• _Problem to solve_:
Pick every line out of the entries below that has the string "Moreover", and copy it.

• _Data for this task_:

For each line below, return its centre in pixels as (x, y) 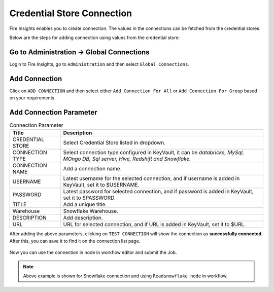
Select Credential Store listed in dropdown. (114, 143)
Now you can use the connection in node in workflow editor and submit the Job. (93, 252)
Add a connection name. (92, 169)
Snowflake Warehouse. (91, 211)
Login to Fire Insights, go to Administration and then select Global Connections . (99, 64)
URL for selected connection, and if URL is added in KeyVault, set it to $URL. (155, 225)
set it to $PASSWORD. (90, 198)
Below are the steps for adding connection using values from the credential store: (95, 38)
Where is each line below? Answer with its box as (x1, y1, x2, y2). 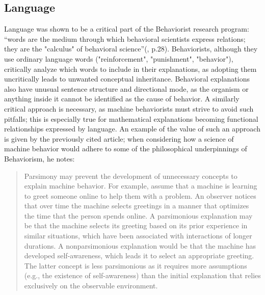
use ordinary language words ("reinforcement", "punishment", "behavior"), (4, 53, 233, 64)
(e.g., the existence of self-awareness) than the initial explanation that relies (24, 270, 261, 281)
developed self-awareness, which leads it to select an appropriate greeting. (24, 250, 254, 261)
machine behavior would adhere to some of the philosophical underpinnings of (4, 143, 247, 154)
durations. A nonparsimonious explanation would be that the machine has (24, 240, 256, 251)
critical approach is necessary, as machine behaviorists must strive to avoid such (4, 103, 254, 114)
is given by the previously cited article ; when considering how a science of (4, 133, 234, 144)
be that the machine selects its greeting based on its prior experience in (24, 220, 248, 231)
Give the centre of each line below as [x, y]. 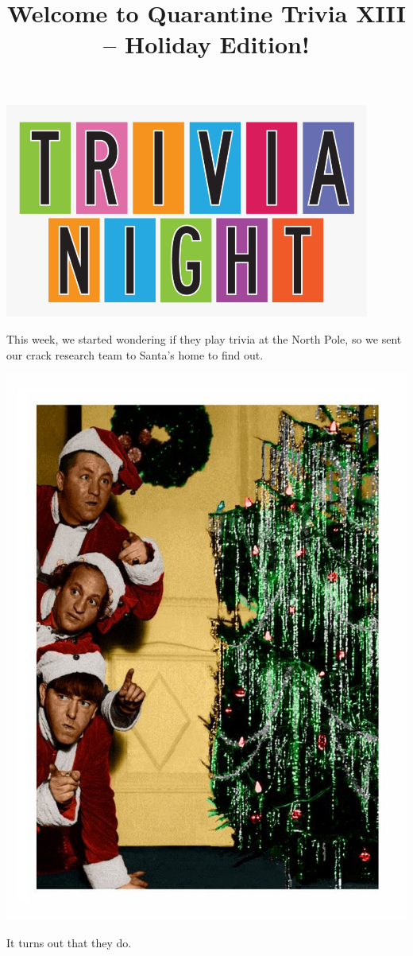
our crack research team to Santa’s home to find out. [135, 354]
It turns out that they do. [69, 943]
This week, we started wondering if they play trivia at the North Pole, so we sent [204, 339]
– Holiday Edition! [206, 44]
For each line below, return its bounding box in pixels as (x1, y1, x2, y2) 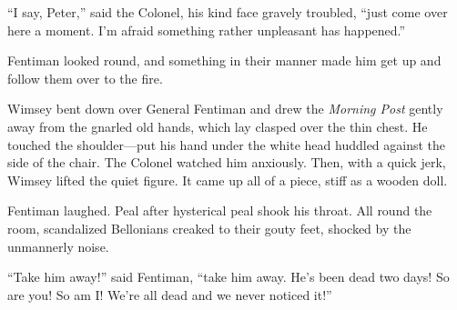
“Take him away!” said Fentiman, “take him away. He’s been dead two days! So (7, 267, 450, 286)
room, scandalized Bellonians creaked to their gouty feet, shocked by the (7, 218, 411, 237)
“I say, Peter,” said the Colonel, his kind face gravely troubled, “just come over (7, 3, 448, 21)
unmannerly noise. (7, 236, 109, 255)
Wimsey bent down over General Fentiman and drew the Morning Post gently (7, 99, 443, 118)
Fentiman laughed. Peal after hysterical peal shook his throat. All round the (7, 201, 432, 220)
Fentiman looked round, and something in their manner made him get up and (7, 51, 442, 70)
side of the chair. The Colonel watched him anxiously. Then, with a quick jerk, (7, 153, 446, 172)
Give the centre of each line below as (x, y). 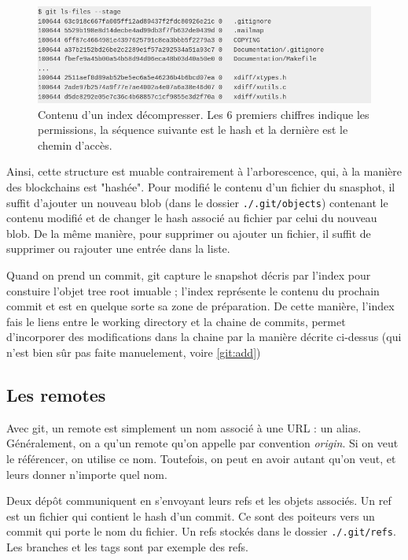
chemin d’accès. (75, 145)
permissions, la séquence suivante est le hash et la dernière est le (193, 130)
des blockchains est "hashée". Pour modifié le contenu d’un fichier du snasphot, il (201, 187)
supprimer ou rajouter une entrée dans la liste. (118, 248)
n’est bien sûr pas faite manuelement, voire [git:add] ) (134, 352)
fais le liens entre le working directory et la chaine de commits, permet (176, 321)
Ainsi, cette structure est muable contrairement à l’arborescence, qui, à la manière (204, 171)
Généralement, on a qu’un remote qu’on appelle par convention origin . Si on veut (202, 443)
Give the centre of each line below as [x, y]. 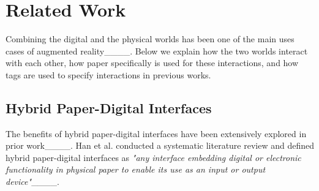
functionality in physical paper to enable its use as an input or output [136, 169]
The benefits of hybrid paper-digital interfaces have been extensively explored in [156, 133]
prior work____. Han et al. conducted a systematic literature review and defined [160, 145]
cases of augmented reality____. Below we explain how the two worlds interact [157, 51]
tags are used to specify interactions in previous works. [108, 74]
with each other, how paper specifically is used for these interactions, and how [152, 63]
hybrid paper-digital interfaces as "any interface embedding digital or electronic [153, 157]
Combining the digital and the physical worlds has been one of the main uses [150, 39]
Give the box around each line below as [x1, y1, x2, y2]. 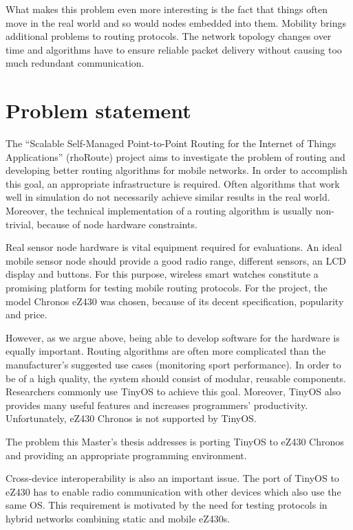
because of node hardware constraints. [36, 217, 197, 231]
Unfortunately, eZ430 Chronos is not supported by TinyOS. [6, 411, 257, 426]
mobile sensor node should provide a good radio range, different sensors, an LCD [6, 253, 346, 267]
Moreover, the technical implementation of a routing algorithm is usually [6, 203, 312, 218]
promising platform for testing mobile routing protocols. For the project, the [6, 280, 328, 295]
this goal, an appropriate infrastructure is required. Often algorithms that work [6, 176, 340, 190]
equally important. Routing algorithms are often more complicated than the [6, 344, 326, 358]
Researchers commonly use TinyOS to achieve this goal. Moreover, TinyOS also [6, 384, 341, 399]
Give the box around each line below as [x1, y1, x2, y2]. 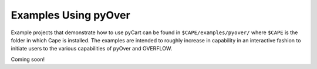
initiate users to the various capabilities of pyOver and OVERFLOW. [11, 45, 173, 52]
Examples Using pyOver [11, 9, 130, 21]
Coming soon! [11, 56, 45, 63]
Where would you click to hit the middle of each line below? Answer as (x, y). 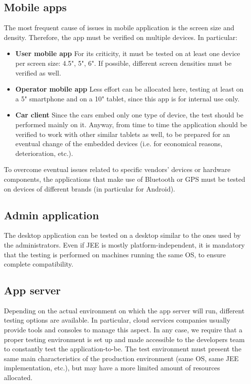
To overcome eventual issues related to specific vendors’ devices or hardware (117, 169)
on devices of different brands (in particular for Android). (90, 188)
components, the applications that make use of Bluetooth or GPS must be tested (125, 179)
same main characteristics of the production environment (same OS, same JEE (121, 358)
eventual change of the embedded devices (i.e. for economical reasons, (119, 144)
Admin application (52, 215)
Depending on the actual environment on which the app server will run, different (124, 310)
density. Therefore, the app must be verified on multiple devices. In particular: (121, 37)

• _Task output_:
Moreover, the technical implementation of a routing algorithm is usually [6, 203, 312, 218]
Researchers commonly use TinyOS to achieve this goal. Moreover, TinyOS also [6, 384, 341, 399]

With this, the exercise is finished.